派出信使的第五天傍晚,高次出現在茶茶麵前。一聽說高次來訪,茶茶立即命令侍女們退下,也不顧外面寒氣逼人,將房門大開。她留出上首的位置給高次,自己在對面的位置上安置坐墊,等待高次進屋。

高次整個人都改頭換面,頗有一城之主的威儀。他穩健地從走廊上緩緩踱來,在房間入口處坐下,恭敬地問候茶茶。之前那種孤傲剛強的氣質已不見蹤跡,如今的他看上去總是冷冰冰的樣子。看到這樣的高次,茶茶感到有些不悅。眼前這人,早已不是從前那個粗魯地抓住自己衣角的人了。

「請這邊上坐。」

茶茶想將高次引至安排好的位置,可他卻一動不動地坐在房間入口處。茶茶只得放棄,開門見山地說道:

「您是否聽說了傳言?」

高次將手規矩地放在膝蓋上,簡短地回答道:

「已經聽說了。」

「屋裡有些冷吧。」

說完,茶茶起身合上全部開啟的障子。但高次馬上說:

「還是開著比較好吧。」

「為什麼?」

高次沒有回答,又重複道:

「還是請您開啟吧。」

這次他的語氣略帶強硬。茶茶只得再度起身,像剛才那樣將待客室的障子全部開啟。春夜的寒氣一股腦地湧進屋內。

「您怎麼看這件事呢?」茶茶繼續問道。

「我覺得很好。」高次回答。

「您真這樣想嗎?」

「是的。」

「可這位當今的天下之主是淺井家和柴田家共同的滅族仇敵啊。」茶茶說道。

「上次見面時,您不是說時代已經變了嗎?」高次有些不耐煩地說道。

「我的確這樣說過,時代確實在變。可是,即將發生在我身上的事情,不能這麼簡單下結論。」

「如果是關於此事,請您還是不要和我商量。特意將高次召喚過來,目的卻是為商量此事,您不覺得有些殘忍和過分嗎?」高次面色蒼白地說道。

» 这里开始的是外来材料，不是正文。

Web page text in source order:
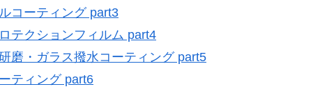
コーティング part3
テクションフィルム part4
磨・ガラス撥水コーティング part5
ティング part6

他的話並不是沒有道理,茶茶依然清楚地記得高次曾經著了魔一般的表情。當時他苦苦哀求自己答應他的求婚,為此他可以不要大溝一萬石的封賞,可以放棄一切榮華富貴,可茶茶卻拒絕了他的誠意。如今卻找他商量自己是否應該成為秀吉側室的問題,這對高次來說的確太過殘忍無情了。她明知道,秀吉的命令根本不能違抗,拒絕就意味著只有死這唯一的出路。

二人相對無言地靜坐片刻,終於,高次打破了沉默:

「外面的天色已經很晚了。」

他看向庭院外面說道。

「我明天早上再來拜訪吧。」

說完立即起身告辭。剛才為了避嫌,高次拒絕與茶茶在封閉的房間內共處。現在既然天色已晚,他也想盡量避免與茶茶二人共處黑暗的室內。

茶茶默然地垂下頭,聽著高次的腳步聲漸行漸遠,沒有試圖阻攔。侍女還沒有送來燭臺,茶茶一人枯坐於暗室之中,悔恨不已。為什麼要特意把他從大溝請來?她明知道和他商量不出任何結果,請他來又有何意義?

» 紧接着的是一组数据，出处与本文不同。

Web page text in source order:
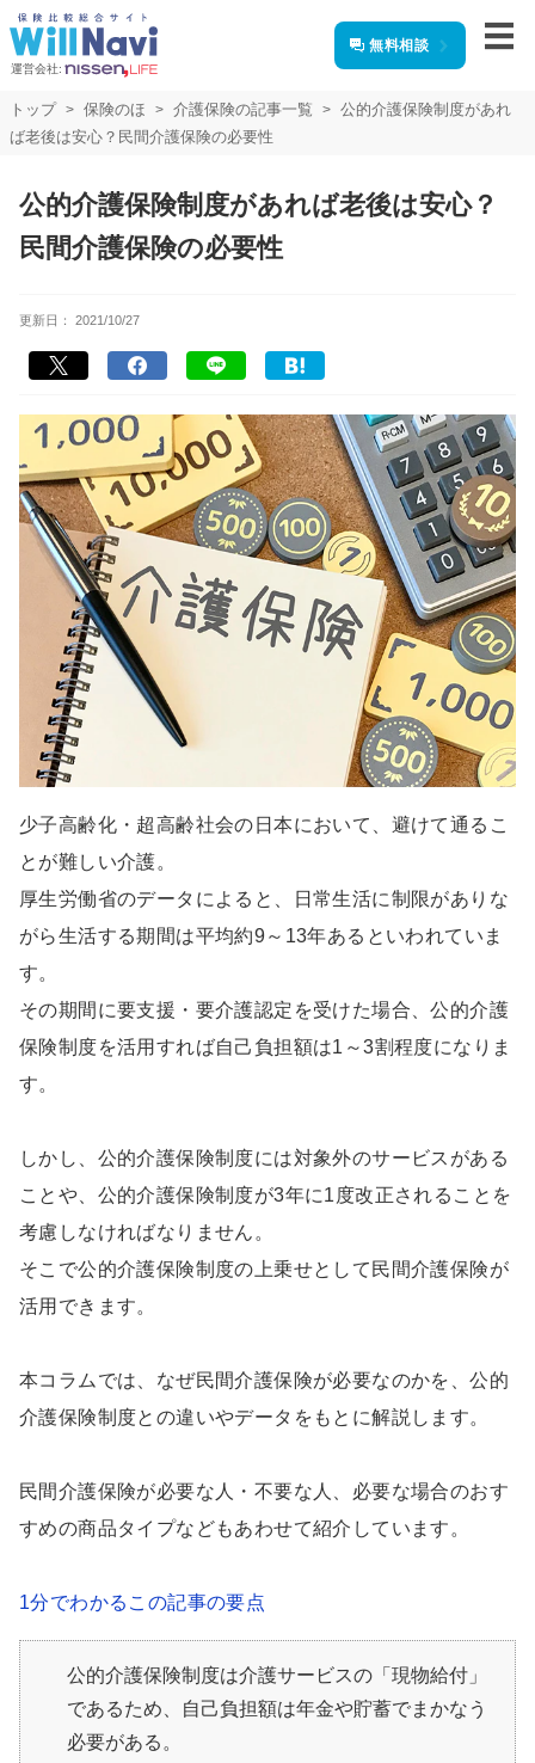
運営会社:
無料相談
トップ 保険のほ 介護保険の記事一覧
公的介護保険制度があれ
ば老後は安心？民間介護保険の必要性
公的介護保険制度があれば老後は安心？
民間介護保険の必要性
更新日： 2021/10/27
少子高齢化・超高齢社会の日本において、避けて通るこ
とが難しい介護。
厚生労働省のデータによると、日常生活に制限がありな
がら生活する期間は平均約9～13年あるといわれていま
す。
その期間に要支援・要介護認定を受けた場合、公的介護
保険制度を活用すれば自己負担額は1～3割程度になりま
す。
しかし、公的介護保険制度には対象外のサービスがある
ことや、公的介護保険制度が3年に1度改正されることを
考慮しなければなりません。
そこで公的介護保険制度の上乗せとして民間介護保険が
活用できます。
本コラムでは、なぜ民間介護保険が必要なのかを、公的
介護保険制度との違いやデータをもとに解説します。
民間介護保険が必要な人・不要な人、必要な場合のおす
すめの商品タイプなどもあわせて紹介しています。
1分でわかるこの記事の要点
公的介護保険制度は介護サービスの「現物給付」
であるため、自己負担額は年金や貯蓄でまかなう
必要がある。

良久,茶茶叫來一個侍女,命她出去打探高次今晚的住所。侍女很快回來覆命:

「聽說京極大人今晚留宿在城內鷹之間的別館。」

當晚八時左右,茶茶遣退所有侍女,整理片刻,走到廊上開啟遮雨板。雖然看不到月亮,但屋外灑滿了清輝。從走廊走下院內,雖然夜晚還是寒涼,畢竟春天將近,光禿禿的樹枝比一個月前要飽滿許多。

茶茶沿著一排建築物前行,走到一半突然停下腳步,側耳聽著浪濤的聲音。在她聽來,那聲音華美動聽,不像浪濤之聲,倒像是遠方傳來的饗宴上觥籌交錯之聲。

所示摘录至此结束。